Es sind einige Indianerzelte weniger in diesem Jahr im Wildpark. Dafür stehen mehr Zelte von Siedlern, Trappern und Jägern, etwa von Stefan Gutjahr und Jochen Friedrich von den „Freien Odenwäldern“. Zum zweiten Mal sind sie in Klein-Auheim dabei und schätzen die Atmosphäre dort sehr. Auch wenn sie keine indianische Tradition pflegen. „Wir sind eben Europäer“, sagt Gutjahr, der seinem Hobby seit 2008 nachgeht und in die Rolle eines Siedlers aus dem Odenwald geschlüpft ist. Er und Jochen Friedrich, der schon seit 20 Jahren dabei ist, haben sich über den Wilden Westen letztendlich auch in die Geschichte hierzulande vertieft, Quellen gesucht, geforscht, wer denn eigentlich aus dem Heimatort und der Umgebung um 1750 aus Not nach Amerika ausgewandert ist und so ein Stück eigener Geschichte neu entdeckt. Die ist spannend, sagen beide, und geben Interessierten gerne Auskunft über all das, was sie herausgefunden haben.

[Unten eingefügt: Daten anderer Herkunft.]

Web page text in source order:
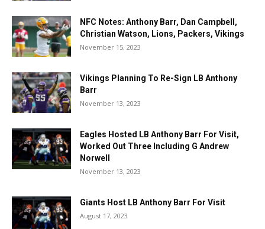
NFC Notes: Anthony Barr, Dan Campbell,
Christian Watson, Lions, Packers, Vikings
November 15, 2023
Vikings Planning To Re-Sign LB Anthony
Barr
November 13, 2023
Eagles Hosted LB Anthony Barr For Visit,
Worked Out Three Including G Andrew
Norwell
November 13, 2023
Giants Host LB Anthony Barr For Visit
August 17, 2023
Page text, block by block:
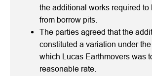
the additional works required to
from borrow pits.
The parties agreed that the
constituted a variation under
which Lucas Earthmovers was
reasonable rate.
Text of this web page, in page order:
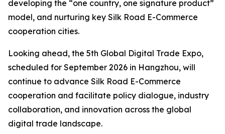
developing the “one country, one signature product”
model, and nurturing key Silk Road E-Commerce
cooperation cities.
Looking ahead, the 5th Global Digital Trade Expo,
scheduled for September 2026 in Hangzhou, will
continue to advance Silk Road E-Commerce
cooperation and facilitate policy dialogue, industry
collaboration, and innovation across the global
digital trade landscape.

Bilder: Ein Hauch Wilder Westen im Wildpark

Ihr Hobby „ist ein bisschen mehr als nur Cowboy- und Indianer spielen“, sagt Stefan Gutjahr. Beide Siedler haben ihre Garderobe selbst gefertigt. Auch die Zelte sind zum Teil selbst genäht. Denn das gehöre dazu, wenn Wert auf Individualität gelegt wird. Ist es denn nicht ein bisschen wie im Zoo, wenn man sein Hobby auf der Festwiese lebt und ständig Besucher vorbeikommen? „Ja“, meinen die beiden Siedler, aber sie sehen sich „auf der richtigen Seite des Käfiggitters“, weil sie mit ihrem Hobby Dinge erleben, die dem Wildpark-Besucher, der abends wieder in die eigene Wohnung und in den Alltag zurückkehrt, verschlossen bleiben.

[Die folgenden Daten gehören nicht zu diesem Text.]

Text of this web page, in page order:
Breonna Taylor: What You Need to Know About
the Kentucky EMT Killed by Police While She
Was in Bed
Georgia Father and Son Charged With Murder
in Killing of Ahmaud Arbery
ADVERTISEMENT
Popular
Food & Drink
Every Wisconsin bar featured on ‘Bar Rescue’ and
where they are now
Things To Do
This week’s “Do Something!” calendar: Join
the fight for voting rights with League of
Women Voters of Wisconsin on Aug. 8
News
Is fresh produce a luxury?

Von solchen Gedanken unbeeindruckt tummelten sich die jungen Besucher auf der Festwiese, dürfen unter Anleitung mit Korken auf einen Büchsenturm schießen oder unter sich beim Goldwaschen versuchen. Nur die indianischen Tänze fallen in diesem Jahr aus. Es fehlen die Sänger, sagt Riemann, auch wenn die nagelneue Trommel für die rituellen Tänze gerade vom Schamanen gesegnet wurde. „Wir haben Zeit“, sagt Häuptling Bahar. Wenn die Trommel erst nächstes Jahr wieder spricht, dann ist das eben so.